Actions to ensure continuous implementation of equivalent measures
According to Article 11-4(1) of the proposed PPC rule amendment, the following are "necessary measures to ensure the continuous implementation of the Equivalent Measures":
- verifying, periodically and through appropriate and reasonable means:
- the implementation status of the equivalent measures by the third party; and
- whether any systems in the foreign country are likely to affect the equivalent measures' implementation and, if so, the details of such systems; and
- where the third party's implementation of the equivalent measures is hindered:
- taking necessary and appropriate actions; and
- suspending the provision of personal data to the third party.
The PPC has indicated that further guidelines will stipulate how frequently businesses must carry out this verification.
Information to be provided in response to data subject requests
Article 11-4(2) of the proposed PPC rule amendment prescribes that businesses should provide data subjects with information:
- in writing;
- by electronic means; or
- by any other appropriate method.
Further, Article 11-4(3) of the proposed PPC rule amendment states that a business should provide the following information on request and without delay:
- its method of establishing the third party's data protection system, as prescribed in Article 24(1) of the amendment act – for example, through:
- a contract with the transferee; or
- knowledge of internal regulations or privacy policies that commonly apply to transferors and transferees;
- an outline of the third party's equivalent measures;
- the frequency and method of its verification of the equivalent measures, pursuant to Article 11-4(1)(i) of the proposed PPC rule amendment;
- the country in which the third party is located;
- whether any systems in place in the third party's country are likely to affect the third party's implementation of the equivalent measures; and
- whether the third party's implementation of the equivalent measures is hindered in any way and, if so, an outline of any measures that it has taken pursuant to Article 11-4(1)(ii) of the proposed PPC rule amendment.
According to Article 11-4(3) of the proposed PPC rule amendment, if the provision of such information may materially hinder the business, all or part of the above matters may be withheld.
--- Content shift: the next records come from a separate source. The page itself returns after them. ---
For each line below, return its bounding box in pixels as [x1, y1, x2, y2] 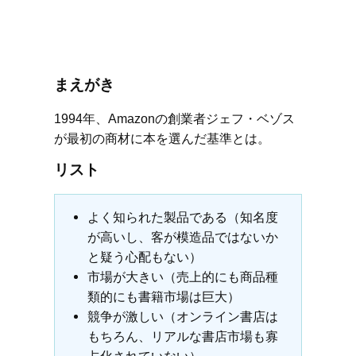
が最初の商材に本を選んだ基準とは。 [54, 131, 270, 146]
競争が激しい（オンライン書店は [87, 309, 278, 324]
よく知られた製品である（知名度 [87, 210, 278, 225]
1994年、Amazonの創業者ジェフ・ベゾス [54, 111, 295, 126]
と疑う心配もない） [87, 250, 202, 265]
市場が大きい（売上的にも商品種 [87, 269, 278, 284]
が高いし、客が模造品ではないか [87, 230, 278, 245]
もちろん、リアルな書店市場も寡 [87, 329, 278, 344]

However, according to Articles 11-4(4) and 11-4(5) of the proposed PPC rule amendment, businesses must notify the affected data subjects of any withheld information without delay and explain the reason why such information was withheld.
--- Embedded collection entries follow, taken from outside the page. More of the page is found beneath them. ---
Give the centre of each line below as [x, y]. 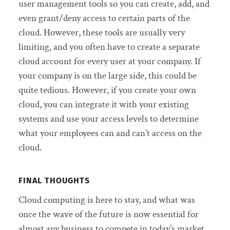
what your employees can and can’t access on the [110, 133]
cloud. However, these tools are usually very [101, 32]
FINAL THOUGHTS [54, 180]
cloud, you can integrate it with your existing [103, 104]
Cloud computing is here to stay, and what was [107, 200]
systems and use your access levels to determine [108, 119]
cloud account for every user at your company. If [109, 61]
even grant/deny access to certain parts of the [104, 18]
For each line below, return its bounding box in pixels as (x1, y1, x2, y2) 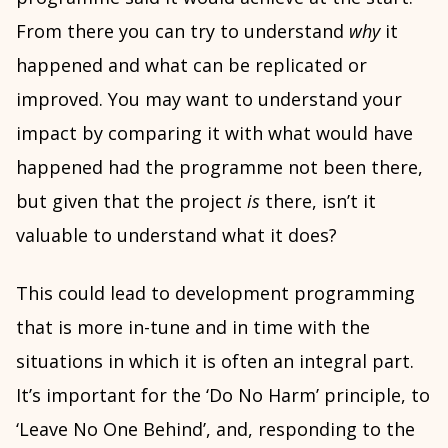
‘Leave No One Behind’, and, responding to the (16, 417, 415, 441)
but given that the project (16, 189, 247, 213)
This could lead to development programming (16, 281, 415, 305)
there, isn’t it (260, 189, 376, 213)
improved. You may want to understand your (16, 87, 402, 111)
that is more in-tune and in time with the (16, 315, 370, 339)
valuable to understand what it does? (16, 223, 337, 247)
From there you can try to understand (16, 19, 349, 43)

Previously, cross-border data transfers between group companies were carried out lawfully under the equivalent measures exception. However, as businesses must now comply with additional requirements (eg, the provision of more detailed information), the equivalent measures exception will likely become more onerous, particularly in cases where data is transferred only once and there is no continuing relationship between the transferor and transferee. Where personal data is transferred to a business in Japan, the additional requirements will not apply. Therefore, a business's burden will differ depending on the location of the recipient (ie, whether they are in Japan). It is expected that there will be an increase in cases in which personal data is transferred abroad via a company located in Japan that belongs to the transferee's corporate group.
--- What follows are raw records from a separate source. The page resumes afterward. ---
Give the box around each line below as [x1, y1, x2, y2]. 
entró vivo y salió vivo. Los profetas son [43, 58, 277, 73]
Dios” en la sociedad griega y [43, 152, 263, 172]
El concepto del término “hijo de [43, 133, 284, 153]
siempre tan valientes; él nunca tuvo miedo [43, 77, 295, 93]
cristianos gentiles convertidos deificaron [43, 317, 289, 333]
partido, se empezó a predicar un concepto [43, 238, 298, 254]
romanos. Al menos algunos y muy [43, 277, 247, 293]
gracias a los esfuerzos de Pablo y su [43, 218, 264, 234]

Investigating systems for the protection of personal information in foreign countries and providing such information to data subjects may also be an onerous burden on businesses. If the amendment act intends to strictly enforce this provision, a better solution may be that the PPC, rather than each business, conducts the required exhaustive analysis of such foreign systems and provides businesses with the necessary information.
(1) For further information please see "Amendment Bill of the Act on the Protection of Personal Information".